By a News Reporter-Staff News Editor at Journal of Technology -- Investigators discuss new findings in Materials Science. According to news reporting originating from Cambridge, United Kingdom, by VerticalNews editors, the research stated, "Interest in hydrogel materials is growing rapidly, due to the potential for hydrogel use in tissue engineering and drug delivery applications, and as coatings on medical devices. However, a key limitation with the use of hydrogel materials in many applications is their relatively poor mechanical properties compared with those of (less biocompatible) solid polymers."
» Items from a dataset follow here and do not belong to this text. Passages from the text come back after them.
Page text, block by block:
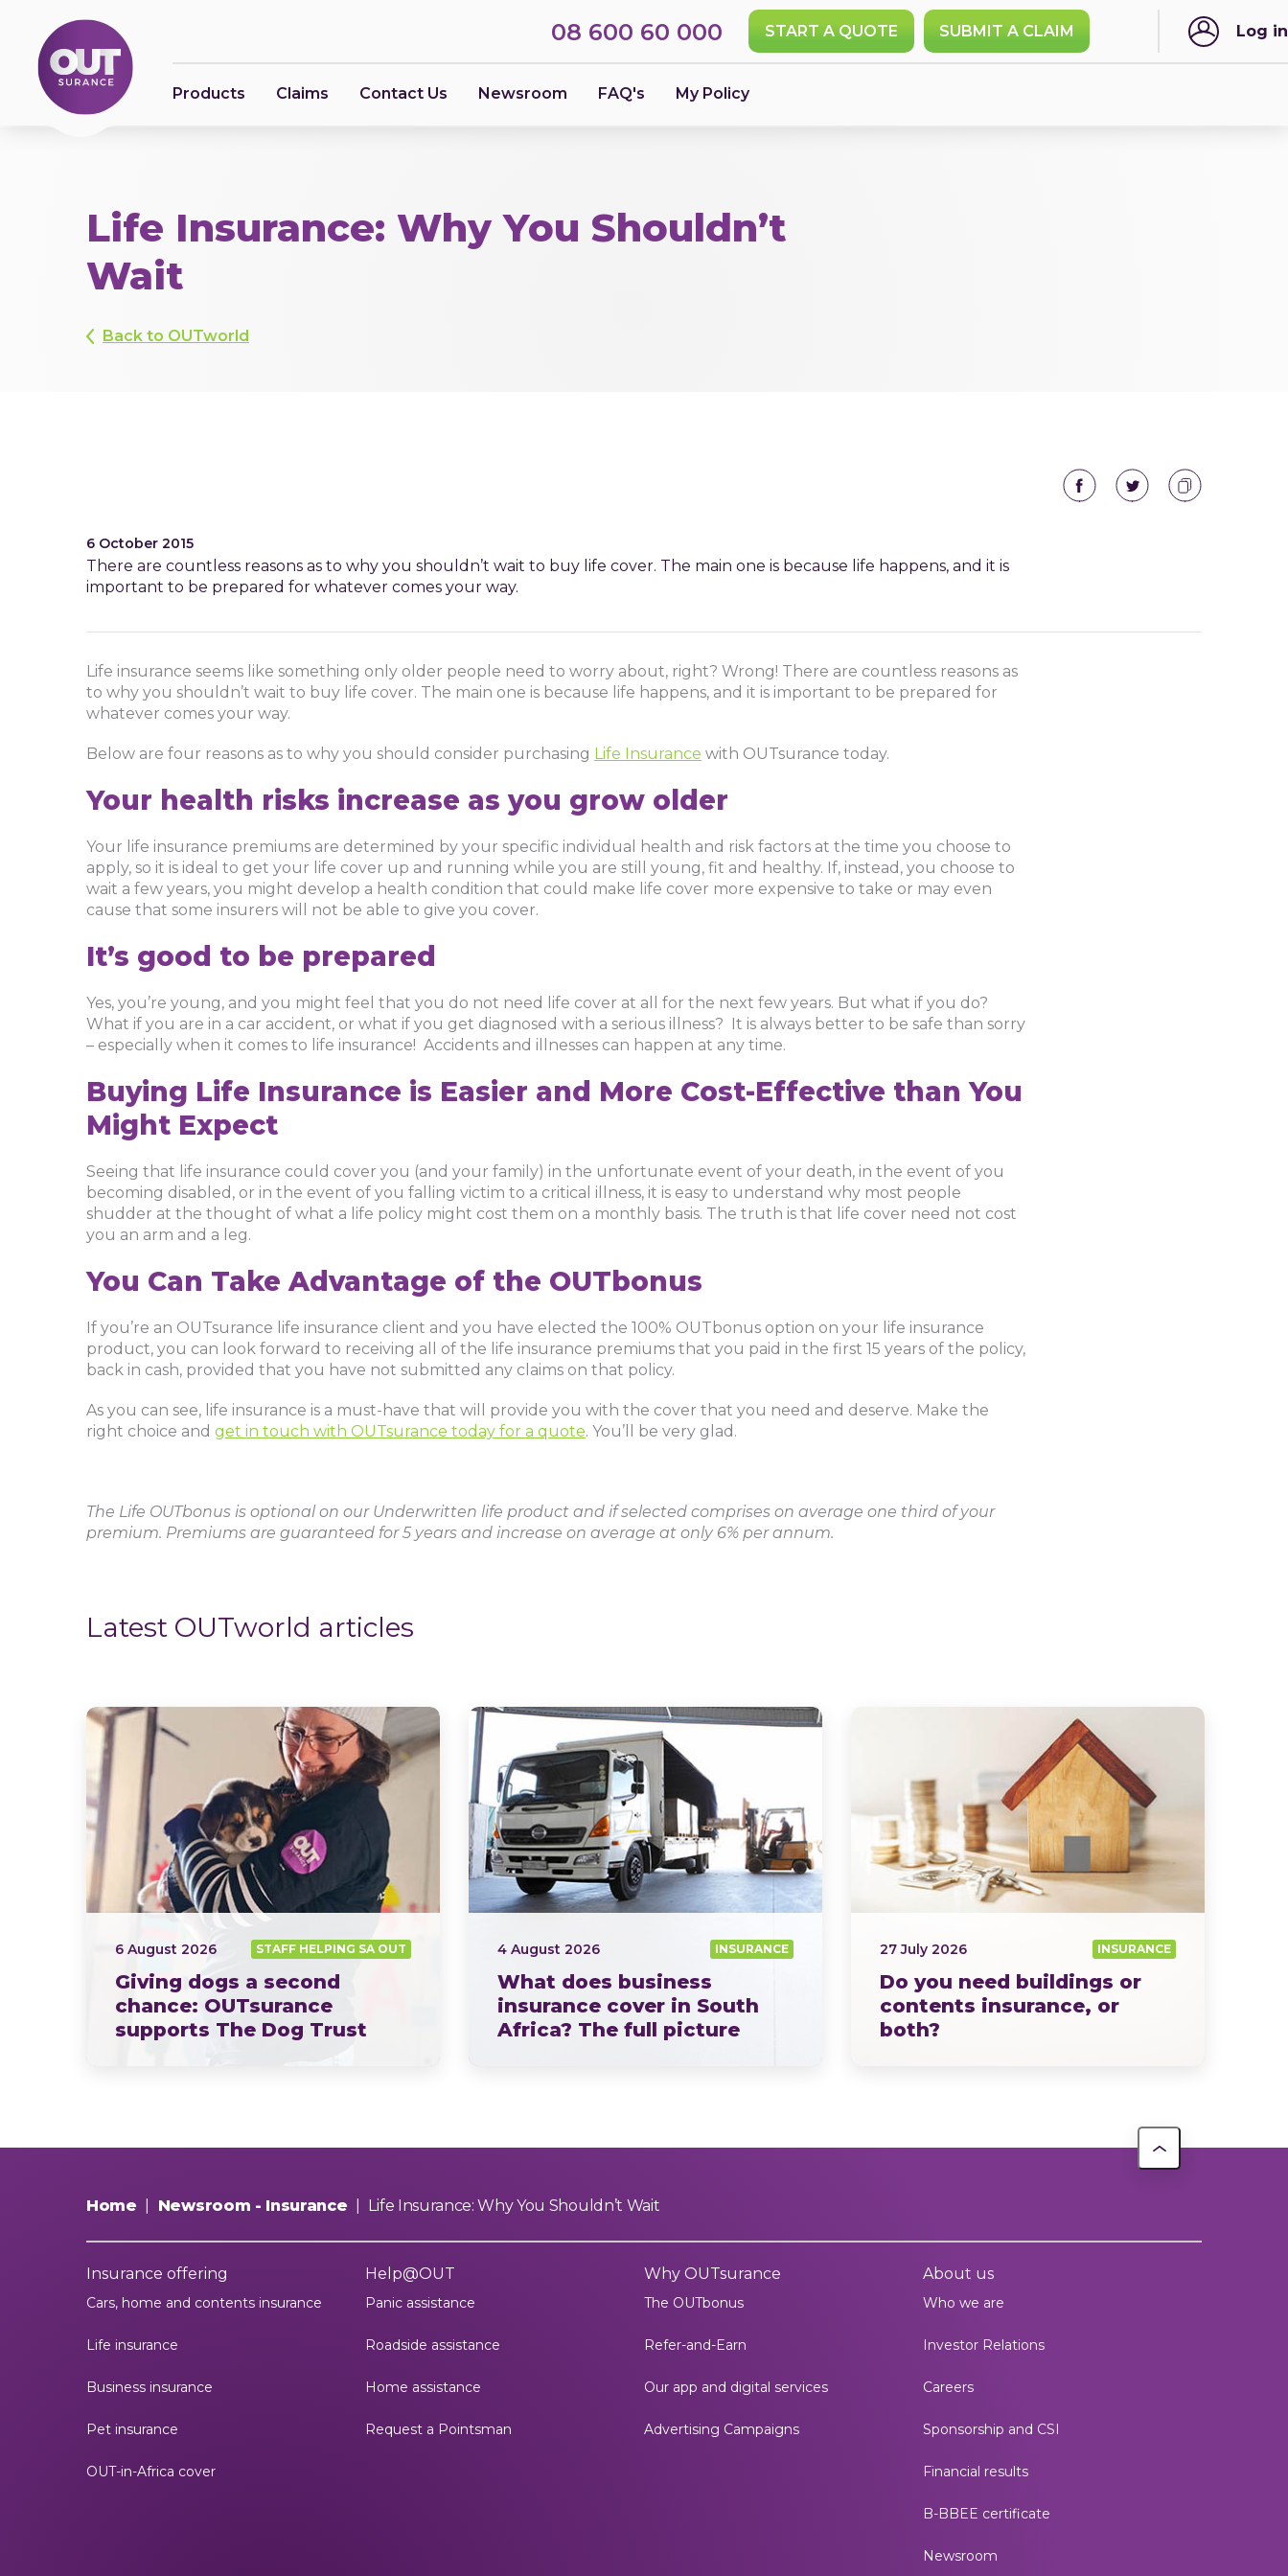
08 600 60 000 START A QUOTE SUBMIT A CLAIM Log in
Products Claims Contact Us Newsroom FAQ's My Policy
Life Insurance: Why You Shouldn’t
Wait
Back to OUTworld
6 October 2015
There are countless reasons as to why you shouldn’t wait to buy life cover. The main one is because life happens, and it is
important to be prepared for whatever comes your way.
Life insurance seems like something only older people need to worry about, right? Wrong! There are countless reasons as
to why you shouldn’t wait to buy life cover. The main one is because life happens, and it is important to be prepared for
whatever comes your way.
Below are four reasons as to why you should consider purchasing Life Insurance with OUTsurance today.
Your health risks increase as you grow older
Your life insurance premiums are determined by your specific individual health and risk factors at the time you choose to
apply, so it is ideal to get your life cover up and running while you are still young, fit and healthy. If, instead, you choose to
wait a few years, you might develop a health condition that could make life cover more expensive to take or may even
cause that some insurers will not be able to give you cover.
It’s good to be prepared
Yes, you’re young, and you might feel that you do not need life cover at all for the next few years. But what if you do?
What if you are in a car accident, or what if you get diagnosed with a serious illness? It is always better to be safe than sorry
– especially when it comes to life insurance! Accidents and illnesses can happen at any time.
Buying Life Insurance is Easier and More Cost-Effective than You
Might Expect
Seeing that life insurance could cover you (and your family) in the unfortunate event of your death, in the event of you
becoming disabled, or in the event of you falling victim to a critical illness, it is easy to understand why most people
shudder at the thought of what a life policy might cost them on a monthly basis. The truth is that life cover need not cost
you an arm and a leg.
You Can Take Advantage of the OUTbonus
If you’re an OUTsurance life insurance client and you have elected the 100% OUTbonus option on your life insurance
product, you can look forward to receiving all of the life insurance premiums that you paid in the first 15 years of the policy,
back in cash, provided that you have not submitted any claims on that policy.
As you can see, life insurance is a must-have that will provide you with the cover that you need and deserve. Make the
right choice and get in touch with OUTsurance today for a quote. You’ll be very glad.
The Life OUTbonus is optional on our Underwritten life product and if selected comprises on average one third of your
premium. Premiums are guaranteed for 5 years and increase on average at only 6% per annum.
Latest OUTworld articles
STAFF HELPING SA OUT
6 August 2026
Giving dogs a second
chance: OUTsurance
supports The Dog Trust
INSURANCE
4 August 2026
What does business
insurance cover in South
Africa? The full picture
INSURANCE
27 July 2026
Do you need buildings or
contents insurance, or
both?
Home Newsroom - Insurance Life Insurance: Why You Shouldn’t Wait
Insurance offering
Cars, home and contents insurance
Life insurance
Business insurance
Pet insurance
OUT-in-Africa cover
Help@OUT
Panic assistance
Roadside assistance
Home assistance
Request a Pointsman
Why OUTsurance
The OUTbonus
Refer-and-Earn
Our app and digital services
Advertising Campaigns
About us
Who we are
Investor Relations
Careers
Sponsorship and CSI
Financial results
B-BBEE certificate
Newsroom

Our news editors obtained a quote from the research from the University of Cambridge, "In this review, basic chemistry, microstructure and processing routes for common natural and synthetic hydrogel materials are explored first. Underlying structure properties relationships for hydrogels are considered. A series of mechanical testing modalities suitable for hydrogel characterisation are next considered, including emerging test modalities, such as nanoindentation and atomic force microscopy (AFM) indentation. As the data analysis depends in part on the material's constitutive behaviour, a series of increasingly complex constitutive models will be examined, including elastic, viscoelastic and theories that explicitly treat the multiphasic poroelastic nature of hydrogel materials."

According to the news editors, the research concluded: "Results from the existing literature on agar and polyacrylamide mechanical properties are compiled and compared, highlighting the challenges and uncertainties inherent in the process of gel mechanical characterisation."

For more information on this research see: Mechanical characterisation of hydrogel materials. International Materials Reviews, 2014;59(1):44-59. International Materials Reviews can be contacted at: Maney Publishing, Ste 1C, Josephs Well, Hanover Walk, Leeds LS3 1AB, W Yorks, England.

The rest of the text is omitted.